Your instructions: Every line in the records below with the string "around" needs to be copied out.

Material provided:
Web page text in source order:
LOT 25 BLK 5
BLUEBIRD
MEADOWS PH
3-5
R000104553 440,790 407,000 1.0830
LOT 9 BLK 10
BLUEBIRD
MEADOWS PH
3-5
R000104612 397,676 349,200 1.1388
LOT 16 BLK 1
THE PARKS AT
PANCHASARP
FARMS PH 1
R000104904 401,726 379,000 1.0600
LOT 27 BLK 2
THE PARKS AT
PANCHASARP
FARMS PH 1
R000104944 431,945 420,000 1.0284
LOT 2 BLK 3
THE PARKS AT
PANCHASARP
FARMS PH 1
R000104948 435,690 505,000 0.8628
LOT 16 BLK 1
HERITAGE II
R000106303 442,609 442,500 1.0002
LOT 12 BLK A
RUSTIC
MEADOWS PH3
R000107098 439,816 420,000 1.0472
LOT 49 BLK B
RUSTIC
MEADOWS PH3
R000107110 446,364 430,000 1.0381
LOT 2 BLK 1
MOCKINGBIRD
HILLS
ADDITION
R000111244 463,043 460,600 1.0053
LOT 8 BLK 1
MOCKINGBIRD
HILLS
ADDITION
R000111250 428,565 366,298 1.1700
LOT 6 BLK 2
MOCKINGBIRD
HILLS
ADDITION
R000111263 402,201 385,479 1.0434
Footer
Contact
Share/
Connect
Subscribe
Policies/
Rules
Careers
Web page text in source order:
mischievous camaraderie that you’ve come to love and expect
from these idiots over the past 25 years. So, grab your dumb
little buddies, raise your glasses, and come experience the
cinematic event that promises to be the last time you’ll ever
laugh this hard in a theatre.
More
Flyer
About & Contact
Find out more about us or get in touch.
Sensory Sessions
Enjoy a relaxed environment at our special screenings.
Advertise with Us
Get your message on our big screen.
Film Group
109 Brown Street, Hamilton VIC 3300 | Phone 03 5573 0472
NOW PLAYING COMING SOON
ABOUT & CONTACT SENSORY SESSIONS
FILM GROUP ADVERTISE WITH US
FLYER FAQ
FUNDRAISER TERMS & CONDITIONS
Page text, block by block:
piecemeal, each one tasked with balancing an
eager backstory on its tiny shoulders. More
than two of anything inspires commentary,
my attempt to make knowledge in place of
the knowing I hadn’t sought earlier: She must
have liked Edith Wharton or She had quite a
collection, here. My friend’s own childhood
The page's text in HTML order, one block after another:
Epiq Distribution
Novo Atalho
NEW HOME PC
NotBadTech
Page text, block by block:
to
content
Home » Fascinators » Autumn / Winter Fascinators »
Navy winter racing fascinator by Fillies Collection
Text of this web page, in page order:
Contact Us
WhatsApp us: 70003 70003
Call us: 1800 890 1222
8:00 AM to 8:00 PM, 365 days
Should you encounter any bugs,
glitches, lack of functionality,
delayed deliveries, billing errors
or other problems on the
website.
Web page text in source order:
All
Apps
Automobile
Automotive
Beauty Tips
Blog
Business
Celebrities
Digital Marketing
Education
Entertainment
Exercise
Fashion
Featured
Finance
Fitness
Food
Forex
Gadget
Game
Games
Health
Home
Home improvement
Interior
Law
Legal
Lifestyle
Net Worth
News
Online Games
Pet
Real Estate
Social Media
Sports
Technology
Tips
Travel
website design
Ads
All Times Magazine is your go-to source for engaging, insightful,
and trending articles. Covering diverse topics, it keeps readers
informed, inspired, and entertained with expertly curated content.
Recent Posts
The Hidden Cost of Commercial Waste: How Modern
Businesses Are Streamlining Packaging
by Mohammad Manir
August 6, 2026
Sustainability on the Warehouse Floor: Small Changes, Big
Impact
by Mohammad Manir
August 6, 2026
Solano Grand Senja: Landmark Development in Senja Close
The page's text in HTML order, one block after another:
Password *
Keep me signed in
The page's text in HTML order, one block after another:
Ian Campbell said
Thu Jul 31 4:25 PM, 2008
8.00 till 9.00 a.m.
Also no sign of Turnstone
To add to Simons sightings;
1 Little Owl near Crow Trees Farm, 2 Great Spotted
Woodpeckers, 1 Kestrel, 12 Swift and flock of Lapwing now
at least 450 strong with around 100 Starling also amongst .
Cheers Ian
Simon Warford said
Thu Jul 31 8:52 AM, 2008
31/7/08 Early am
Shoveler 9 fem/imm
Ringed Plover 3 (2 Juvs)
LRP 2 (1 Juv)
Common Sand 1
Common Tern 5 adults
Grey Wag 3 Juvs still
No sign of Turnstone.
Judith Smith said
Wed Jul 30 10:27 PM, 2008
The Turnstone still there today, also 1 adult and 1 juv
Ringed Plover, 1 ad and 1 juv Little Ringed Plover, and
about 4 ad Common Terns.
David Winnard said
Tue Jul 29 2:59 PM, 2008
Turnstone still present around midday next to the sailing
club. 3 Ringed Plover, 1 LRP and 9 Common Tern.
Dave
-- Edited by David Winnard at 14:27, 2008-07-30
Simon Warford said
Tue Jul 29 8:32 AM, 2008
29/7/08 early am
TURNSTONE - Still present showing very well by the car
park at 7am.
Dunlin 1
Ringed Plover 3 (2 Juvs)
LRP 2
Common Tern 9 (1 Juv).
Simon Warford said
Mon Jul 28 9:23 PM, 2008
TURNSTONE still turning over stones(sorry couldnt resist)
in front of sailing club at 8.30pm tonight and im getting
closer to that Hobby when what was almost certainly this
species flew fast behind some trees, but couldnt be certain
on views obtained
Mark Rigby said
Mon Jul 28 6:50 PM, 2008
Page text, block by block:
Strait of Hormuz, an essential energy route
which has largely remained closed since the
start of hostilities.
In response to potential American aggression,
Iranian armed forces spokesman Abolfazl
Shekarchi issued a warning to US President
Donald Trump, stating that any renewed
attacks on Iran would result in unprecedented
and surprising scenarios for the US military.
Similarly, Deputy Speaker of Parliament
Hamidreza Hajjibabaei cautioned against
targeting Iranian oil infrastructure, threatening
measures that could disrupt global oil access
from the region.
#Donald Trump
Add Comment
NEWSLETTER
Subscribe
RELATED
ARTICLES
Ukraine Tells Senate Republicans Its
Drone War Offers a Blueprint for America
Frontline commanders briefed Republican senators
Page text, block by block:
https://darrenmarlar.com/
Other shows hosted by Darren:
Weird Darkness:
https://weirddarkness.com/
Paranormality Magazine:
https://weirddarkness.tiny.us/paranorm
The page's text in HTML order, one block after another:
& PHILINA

Response to the exercise:
at least 450 strong with around 100 Starling also amongst .
Turnstone still present around midday next to the sailing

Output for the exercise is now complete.